No pictures belong in the copy. Restate the rest of the data exactly.
──────
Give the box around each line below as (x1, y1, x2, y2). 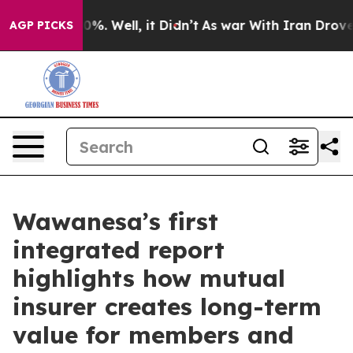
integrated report (13, 235, 225, 265)
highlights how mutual (13, 263, 285, 293)
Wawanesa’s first (13, 206, 218, 236)
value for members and (13, 320, 294, 350)
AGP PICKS (9, 18, 73, 32)
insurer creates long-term (13, 292, 321, 321)
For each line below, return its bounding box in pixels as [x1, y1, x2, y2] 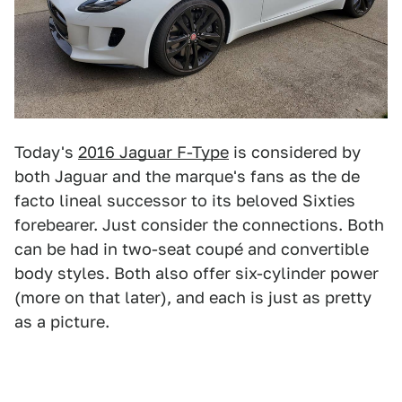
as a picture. [14, 312, 109, 332]
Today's [14, 143, 78, 162]
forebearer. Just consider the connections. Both [14, 215, 384, 235]
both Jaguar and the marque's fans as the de [14, 167, 360, 187]
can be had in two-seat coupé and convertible [14, 240, 369, 259]
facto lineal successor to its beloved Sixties [14, 191, 355, 211]
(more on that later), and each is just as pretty [14, 288, 371, 308]
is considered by [229, 143, 361, 162]
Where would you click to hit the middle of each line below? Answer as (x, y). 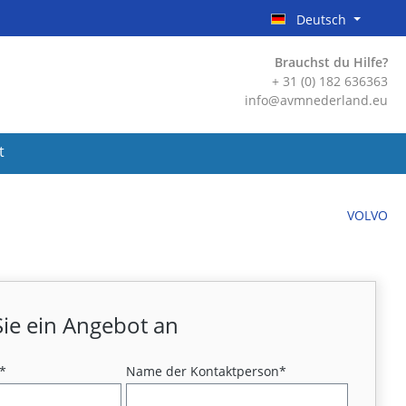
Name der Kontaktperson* (207, 371)
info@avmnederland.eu (316, 100)
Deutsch (322, 19)
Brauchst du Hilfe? (331, 62)
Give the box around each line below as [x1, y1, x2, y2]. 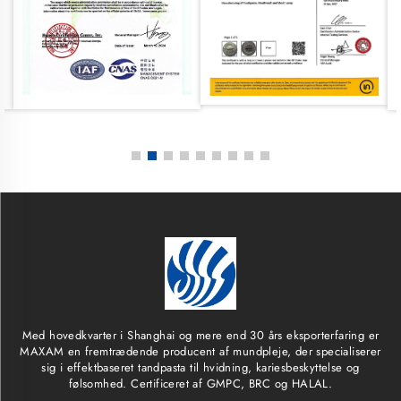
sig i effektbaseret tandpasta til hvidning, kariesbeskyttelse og [41, 359, 360, 377]
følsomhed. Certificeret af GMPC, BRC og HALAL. [68, 375, 333, 393]
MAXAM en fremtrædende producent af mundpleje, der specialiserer [20, 343, 381, 361]
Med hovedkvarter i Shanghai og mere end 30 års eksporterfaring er [21, 327, 380, 345]
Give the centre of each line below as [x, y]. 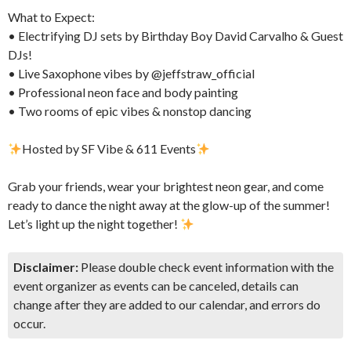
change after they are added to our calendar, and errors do [167, 304]
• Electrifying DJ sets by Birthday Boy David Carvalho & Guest [175, 36]
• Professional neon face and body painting [123, 92]
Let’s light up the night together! [94, 224]
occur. [29, 323]
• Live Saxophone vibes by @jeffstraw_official [131, 73]
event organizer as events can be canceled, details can [156, 286]
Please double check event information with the [206, 267]
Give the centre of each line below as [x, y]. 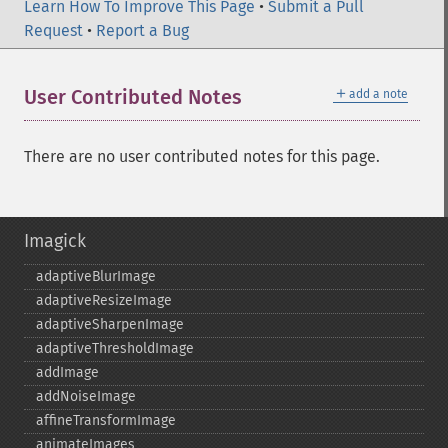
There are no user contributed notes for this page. [202, 156]
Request [53, 30]
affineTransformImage [106, 420]
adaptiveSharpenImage [110, 324]
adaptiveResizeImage [104, 300]
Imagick [55, 241]
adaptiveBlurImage [96, 276]
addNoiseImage [86, 396]
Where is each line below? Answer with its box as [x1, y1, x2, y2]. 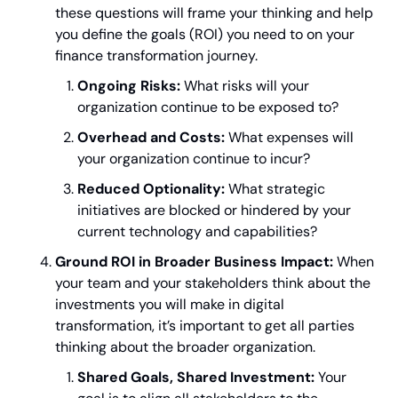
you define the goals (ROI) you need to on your [55, 25, 354, 44]
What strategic [225, 179, 325, 198]
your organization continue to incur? [77, 149, 310, 168]
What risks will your [180, 76, 309, 95]
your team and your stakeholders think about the [55, 274, 370, 292]
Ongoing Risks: [77, 76, 180, 95]
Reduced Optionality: [77, 179, 225, 198]
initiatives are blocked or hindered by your [77, 201, 351, 219]
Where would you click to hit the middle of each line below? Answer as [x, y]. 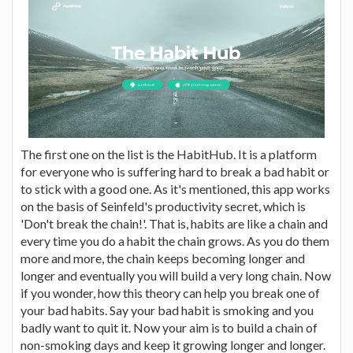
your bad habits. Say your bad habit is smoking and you [167, 310]
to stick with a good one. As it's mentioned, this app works [175, 189]
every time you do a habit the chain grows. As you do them [175, 241]
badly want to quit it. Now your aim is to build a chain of [169, 327]
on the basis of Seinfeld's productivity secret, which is [163, 206]
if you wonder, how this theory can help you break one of [170, 293]
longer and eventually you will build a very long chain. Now [176, 275]
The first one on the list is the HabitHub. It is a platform [169, 154]
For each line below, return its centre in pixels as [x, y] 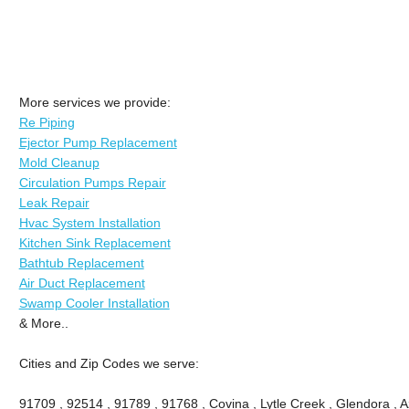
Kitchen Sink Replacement [94, 242]
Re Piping [47, 122]
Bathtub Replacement [81, 262]
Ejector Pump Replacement [98, 142]
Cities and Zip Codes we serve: [109, 363]
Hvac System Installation [89, 222]
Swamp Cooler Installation [94, 303]
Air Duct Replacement [82, 283]
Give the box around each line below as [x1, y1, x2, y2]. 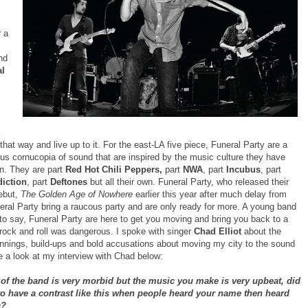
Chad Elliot [194, 225, 244, 236]
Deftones [50, 176, 87, 187]
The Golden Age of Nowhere [21, 188, 135, 199]
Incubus [226, 164, 261, 175]
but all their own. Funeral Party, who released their [87, 176, 289, 187]
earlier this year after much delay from [135, 188, 287, 199]
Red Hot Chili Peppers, [63, 164, 165, 175]
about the [244, 225, 281, 236]
──────
- Answer area:
Give the box around each line below as (x1, y1, x2, y2). 
integrated report (13, 235, 225, 265)
highlights how mutual (13, 263, 285, 293)
Wawanesa’s first (13, 206, 218, 236)
value for members and (13, 320, 294, 350)
AGP PICKS (9, 18, 73, 32)
insurer creates long-term (13, 292, 321, 321)
For each line below, return its bounding box in pixels as [x1, y1, x2, y2] 
as a picture. [14, 312, 109, 332]
Today's [14, 143, 78, 162]
forebearer. Just consider the connections. Both [14, 215, 384, 235]
both Jaguar and the marque's fans as the de [14, 167, 360, 187]
can be had in two-seat coupé and convertible [14, 240, 369, 259]
facto lineal successor to its beloved Sixties [14, 191, 355, 211]
(more on that later), and each is just as pretty [14, 288, 371, 308]
is considered by [229, 143, 361, 162]
Where would you click to hit the middle of each line below? Answer as (x, y). 
Name der Kontaktperson* (207, 371)
info@avmnederland.eu (316, 100)
Deutsch (322, 19)
Brauchst du Hilfe? (331, 62)
Give the box around each line below as [x1, y1, x2, y2]. 
sig i effektbaseret tandpasta til hvidning, kariesbeskyttelse og [41, 359, 360, 377]
følsomhed. Certificeret af GMPC, BRC og HALAL. [68, 375, 333, 393]
MAXAM en fremtrædende producent af mundpleje, der specialiserer [20, 343, 381, 361]
Med hovedkvarter i Shanghai og mere end 30 års eksporterfaring er [21, 327, 380, 345]
Give the centre of each line below as [x, y]. 
change after they are added to our calendar, and errors do [167, 304]
• Electrifying DJ sets by Birthday Boy David Carvalho & Guest [175, 36]
• Professional neon face and body painting [123, 92]
Let’s light up the night together! [94, 224]
occur. [29, 323]
• Live Saxophone vibes by @jeffstraw_official [131, 73]
event organizer as events can be canceled, details can [156, 286]
Please double check event information with the [206, 267]
Give the centre of each line below as [x, y]. 
There are no user contributed notes for this page. [202, 156]
Request [53, 30]
affineTransformImage [106, 420]
adaptiveSharpenImage [110, 324]
adaptiveResizeImage [104, 300]
Imagick [55, 241]
adaptiveBlurImage [96, 276]
addNoiseImage [86, 396]
Where is each line below? Answer with its box as [x1, y1, x2, y2]. 
you define the goals (ROI) you need to on your [55, 25, 354, 44]
What strategic [225, 179, 325, 198]
your organization continue to incur? [77, 149, 310, 168]
What risks will your [180, 76, 309, 95]
your team and your stakeholders think about the [55, 274, 370, 292]
Ongoing Risks: [77, 76, 180, 95]
Reduced Optionality: [77, 179, 225, 198]
initiatives are blocked or hindered by your [77, 201, 351, 219]
Where would you click to hit the middle of each line below? Answer as [x, y]. 
your bad habits. Say your bad habit is smoking and you [167, 310]
to stick with a good one. As it's mentioned, this app works [175, 189]
every time you do a habit the chain grows. As you do them [175, 241]
badly want to quit it. Now your aim is to build a chain of [169, 327]
on the basis of Seinfeld's productivity secret, which is [163, 206]
if you wonder, how this theory can help you break one of [170, 293]
longer and eventually you will build a very long chain. Now [176, 275]
The first one on the list is the HabitHub. It is a platform [169, 154]
For each line below, return its centre in pixels as [x, y] 
Kitchen Sink Replacement [94, 242]
Re Piping [47, 122]
Bathtub Replacement [81, 262]
Ejector Pump Replacement [98, 142]
Cities and Zip Codes we serve: [109, 363]
Hvac System Installation [89, 222]
Swamp Cooler Installation [94, 303]
Air Duct Replacement [82, 283]
Give the box around each line below as [x1, y1, x2, y2]. 
Chad Elliot [194, 225, 244, 236]
Deftones [50, 176, 87, 187]
The Golden Age of Nowhere [21, 188, 135, 199]
Incubus [226, 164, 261, 175]
but all their own. Funeral Party, who released their [87, 176, 289, 187]
earlier this year after much delay from [135, 188, 287, 199]
Red Hot Chili Peppers, [63, 164, 165, 175]
about the [244, 225, 281, 236]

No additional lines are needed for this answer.